Objective: To investigate how permanent inhibition of guanylyl cyclase A receptor (GC-A) affects cardiac function.

Methods: Hearts of GC-A−/− and corresponding wild type mice (GC-A+/+) were characterised by histological, western blotting, and northern blotting analyses. Cardiac function was evaluated in isolated, working heart preparations.
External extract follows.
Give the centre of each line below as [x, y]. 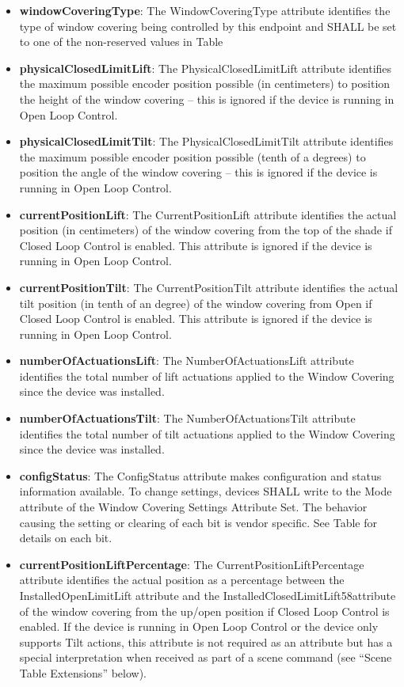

Results: At 4 months of age, GC-A−/− mice had global cardiac hypertrophy (about a 40% increase in cardiac weight) without interstitial fibrosis. Examination of heart function found a significant delay in the time of relaxation; all other parameters of cardiac contractility were similar to those in wild type mice. At 12 months, the hypertrophic changes were much more severe (about a 61% increase in cardiac weight), together with a shift in cardiac gene expression (enhanced concentrations of atrial natriuretic peptide (3.8-fold), B type natriuretic peptide (2-fold), β myosin heavy chain (1.6-fold) and α skeletal actin (1.7-fold) mRNA), increased expression of cytoskeletal tubulin and desmin (by 29.6% and 25.6%, respectively), and pronounced interstitial fibrosis. These changes were associated with significantly impaired cardiac contractility (+dP/dt decreased by about 10%) and relaxation (−dP/dt decreased by 21%), as well as depressed contractile responses to pressure load (all p < 0.05).

Conclusions: Chronic hypertension in GC-A−/− mice is associated with progressive cardiac changes—namely, initially compensated cardiomyocyte hypertrophy, which is complicated by interstitial fibrosis and impaired cardiac contractility at later stages.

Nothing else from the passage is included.